Deviation Social were by their - or rather his - own admission, hardly prolific, releases being limited to a couple of cassettes and a lonely 7" selling more as a vague trickle than anything invoking images of hot cakes, but nevertheless they - or rather he - seemed to be a name for a little while back there, sneaking in under the radar of general weirdy music in the spirit of Throbbing Gristle just before somebody suddenly decided that it was not only all industrial but that it was a movement. I refer specifically to Throbbing Gristle because, aside from anything, more or less every fanzine review described Deviation Social as their tribute band. Whilst it's true that Arshile Injeyan's influences were worn pretty much on the sleeve, also incorporating SPK and the like, the Gristle-isms are more apparent in the presentation which, if lavish, spoke of the customary Porridgey fixations whilst insisting that Deviation Social were a multi-media enterprise rather than a pop band, because you know how we all used to have such trouble telling the difference between Abba, the Rollers, Racey, and some bloke stood on a stage holding a skull whilst talking about Charles Manson through an echo delay. Well, we were all young once, so never mind.

Having been predisposed to appreciate a Throbbing Gristle tribute band, I would have loved to have got my hands on one of those tapes, but I was still at school at the time, my income being pocket money and the wages of a paper round. The first cassettes I ever sent for through the post were paid for by getting my mum to write out a cheque, and so sending for stuff from America always seemed like it might be taking the piss somewhat, what with the currency and everything.
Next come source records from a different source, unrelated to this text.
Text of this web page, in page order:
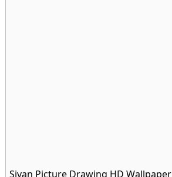
Sivan Picture Drawing HD Wallpaper
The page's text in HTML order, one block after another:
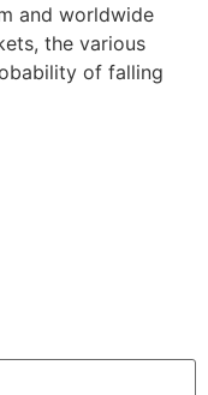
and worldwide
the various
of falling
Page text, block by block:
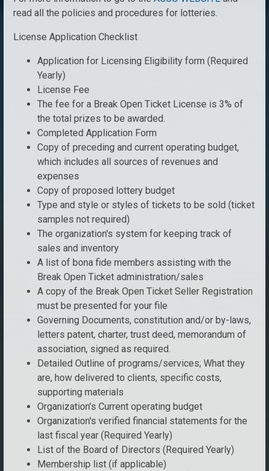
read all the policies and procedures for lotteries.
License Application Checklist
Application for Licensing Eligibility form (Required
Yearly)
License Fee
The fee for a Break Open Ticket License is 3% of
the total prizes to be awarded.
Completed Application Form
Copy of preceding and current operating budget,
which includes all sources of revenues and
expenses
Copy of proposed lottery budget
Type and style or styles of tickets to be sold (ticket
samples not required)
The organization's system for keeping track of
sales and inventory
A list of bona fide members assisting with the
Break Open Ticket administration/sales
A copy of the Break Open Ticket Seller Registration
must be presented for your file
Governing Documents, constitution and/or by-laws,
letters patent, charter, trust deed, memorandum of
association, signed as required.
Detailed Outline of programs/services; What they
are, how delivered to clients, specific costs,
supporting materials
Organization's Current operating budget
Organization's verified financial statements for the
last fiscal year (Required Yearly)
List of the Board of Directors (Required Yearly)
Membership list (if applicable)
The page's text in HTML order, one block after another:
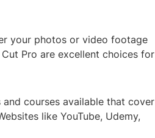
your photos or video footage
Pro are excellent choices for
and courses available that cover
like YouTube, Udemy,
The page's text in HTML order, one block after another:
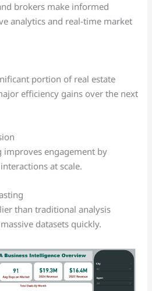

Still, I got there in the end, seeing as we now live in the age of nothing quite staying past tense forever, and I suppose it was worth the wait for this stuff to rematerialise on lovely thick slabs of vinyl.

So there's a track called She Wants To Be With Manson, and the previously mentioned pretence of being a corporate art assault unit rather than merely some bloke with a few effects pedals, and there's the tediously inevitable recurrence of the number twenty-three; but, you know - musically Deviation Social weren't significantly more a karaoke Gristle than any number of other bands of the time, at least no more so than Gristle were themselves karaoke Hawkwind. There's a reliance on unsettling tapes of speeches made by bad guys, which - let's face it - was a trick pulled by everyone and their fucking milkman at the time, but Deviation Social definitely had the makings of being their own distinct entity in these tracks, and might have been remembered as such had they just been a bit more prolific. There's not much in the way of tunes here, at least not tunes for the sake of tunes, and there are a lot of grating electronics and effects without the disadvantage of Porridge reducing everything to an exercise in studied irony. Deviation Social was, roughly speaking, power electronics before power electronics became a formula, and oddly some of it also reminds me of very early Devo.

This isn't the greatest, most original record you will ever buy, but you could do a lot worse, and it's still a mystery how Deviation Social seem to have been generally overlooked, not least in a world in which people still bother with utter pish like Sleep Chamber.